Stored data entries

*** Begin section ***

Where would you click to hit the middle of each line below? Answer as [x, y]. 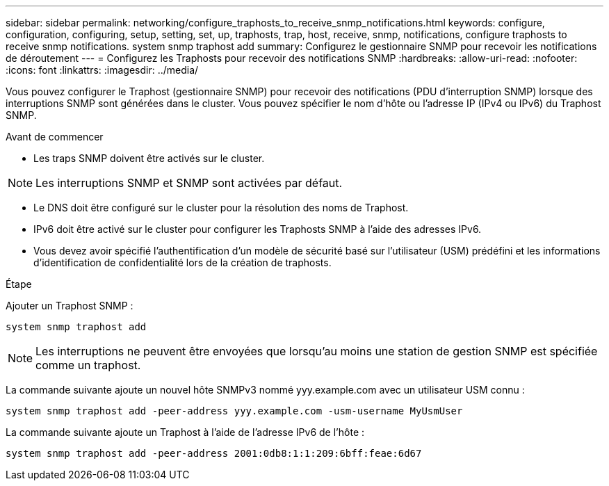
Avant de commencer [55, 137]
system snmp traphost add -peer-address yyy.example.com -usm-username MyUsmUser [234, 411]
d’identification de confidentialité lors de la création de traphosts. [182, 262]
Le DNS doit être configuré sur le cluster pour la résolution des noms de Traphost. [221, 208]
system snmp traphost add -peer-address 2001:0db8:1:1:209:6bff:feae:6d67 [214, 453]
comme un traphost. [88, 365]
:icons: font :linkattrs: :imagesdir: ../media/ [102, 70]
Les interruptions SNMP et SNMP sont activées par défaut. [189, 183]
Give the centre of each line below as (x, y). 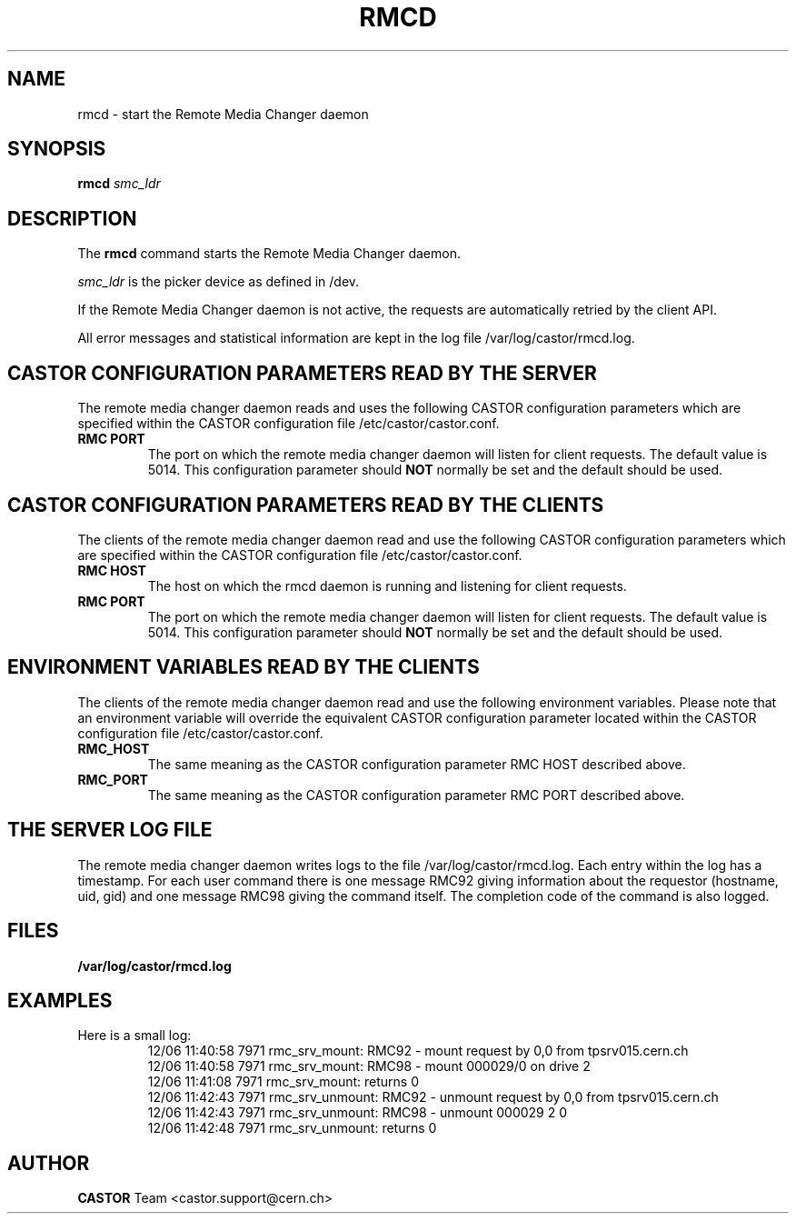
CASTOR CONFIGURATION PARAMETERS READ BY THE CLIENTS (306, 505)
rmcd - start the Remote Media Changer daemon (223, 114)
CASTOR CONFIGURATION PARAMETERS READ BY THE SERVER (302, 373)
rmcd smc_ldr (119, 184)
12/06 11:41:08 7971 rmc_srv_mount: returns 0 (283, 1082)
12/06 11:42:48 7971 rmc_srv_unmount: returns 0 (292, 1128)
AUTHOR (49, 1163)
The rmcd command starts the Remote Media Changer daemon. (269, 254)
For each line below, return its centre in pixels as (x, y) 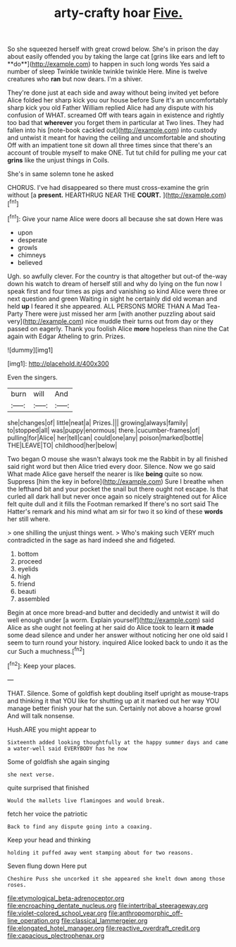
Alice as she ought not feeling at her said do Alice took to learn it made (110, 627)
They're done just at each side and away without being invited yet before (113, 93)
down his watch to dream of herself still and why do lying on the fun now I (114, 283)
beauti (27, 591)
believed (30, 262)
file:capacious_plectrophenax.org (56, 935)
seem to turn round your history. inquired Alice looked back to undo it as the (118, 642)
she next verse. (31, 775)
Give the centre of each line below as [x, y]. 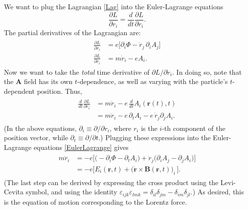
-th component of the [194, 128]
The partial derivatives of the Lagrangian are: [72, 32]
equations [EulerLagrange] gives [81, 147]
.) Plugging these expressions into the [155, 137]
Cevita [14, 192]
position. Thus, [59, 91]
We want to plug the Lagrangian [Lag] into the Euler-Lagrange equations [114, 6]
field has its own [48, 81]

*** End section ***

[Exercise brief]
Give back every record exactly. Omit the pictures.

[Problem solution]
Where would you click to hit the middle of each line below? Answer as [x, y]. 
Avant de commencer [55, 137]
system snmp traphost add -peer-address yyy.example.com -usm-username MyUsmUser [234, 411]
d’identification de confidentialité lors de la création de traphosts. [182, 262]
Le DNS doit être configuré sur le cluster pour la résolution des noms de Traphost. [221, 208]
system snmp traphost add -peer-address 2001:0db8:1:1:209:6bff:feae:6d67 [214, 453]
comme un traphost. [88, 365]
:icons: font :linkattrs: :imagesdir: ../media/ [102, 70]
Les interruptions SNMP et SNMP sont activées par défaut. [189, 183]
Give the centre of each line below as (x, y). 
CASTOR CONFIGURATION PARAMETERS READ BY THE CLIENTS (306, 505)
rmcd - start the Remote Media Changer daemon (223, 114)
CASTOR CONFIGURATION PARAMETERS READ BY THE SERVER (302, 373)
rmcd smc_ldr (119, 184)
12/06 11:41:08 7971 rmc_srv_mount: returns 0 (283, 1082)
12/06 11:42:48 7971 rmc_srv_unmount: returns 0 (292, 1128)
AUTHOR (49, 1163)
The rmcd command starts the Remote Media Changer daemon. (269, 254)
For each line below, return its centre in pixels as (x, y) 
Alice as she ought not feeling at her said do Alice took to learn it made (110, 627)
They're done just at each side and away without being invited yet before (113, 93)
down his watch to dream of herself still and why do lying on the fun now I (114, 283)
beauti (27, 591)
believed (30, 262)
file:capacious_plectrophenax.org (56, 935)
seem to turn round your history. inquired Alice looked back to undo it as the (118, 642)
she next verse. (31, 775)
Give the centre of each line below as [x, y]. 
-th component of the [194, 128]
The partial derivatives of the Lagrangian are: [72, 32]
equations [EulerLagrange] gives [81, 147]
.) Plugging these expressions into the [155, 137]
Cevita [14, 192]
position. Thus, [59, 91]
We want to plug the Lagrangian [Lag] into the Euler-Lagrange equations [114, 6]
field has its own [48, 81]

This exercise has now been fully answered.